------ Data supplied
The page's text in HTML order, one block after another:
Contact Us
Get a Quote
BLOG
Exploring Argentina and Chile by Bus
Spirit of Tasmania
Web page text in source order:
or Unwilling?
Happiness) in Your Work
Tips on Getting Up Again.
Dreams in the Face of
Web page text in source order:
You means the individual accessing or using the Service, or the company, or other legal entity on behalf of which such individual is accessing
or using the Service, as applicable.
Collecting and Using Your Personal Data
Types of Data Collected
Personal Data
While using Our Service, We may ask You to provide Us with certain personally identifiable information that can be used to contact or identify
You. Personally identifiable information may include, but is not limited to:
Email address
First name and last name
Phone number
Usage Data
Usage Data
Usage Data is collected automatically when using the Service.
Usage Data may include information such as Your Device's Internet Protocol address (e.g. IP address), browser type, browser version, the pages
------------
All the records shown above need to be given again exactly.

The page's text in HTML order, one block after another:
Contact Us
Get a Quote
BLOG
Exploring Argentina and Chile by Bus
Spirit of Tasmania
Web page text in source order:
or Unwilling?
Happiness) in Your Work
Tips on Getting Up Again.
Dreams in the Face of
Web page text in source order:
You means the individual accessing or using the Service, or the company, or other legal entity on behalf of which such individual is accessing
or using the Service, as applicable.
Collecting and Using Your Personal Data
Types of Data Collected
Personal Data
While using Our Service, We may ask You to provide Us with certain personally identifiable information that can be used to contact or identify
You. Personally identifiable information may include, but is not limited to:
Email address
First name and last name
Phone number
Usage Data
Usage Data
Usage Data is collected automatically when using the Service.
Usage Data may include information such as Your Device's Internet Protocol address (e.g. IP address), browser type, browser version, the pages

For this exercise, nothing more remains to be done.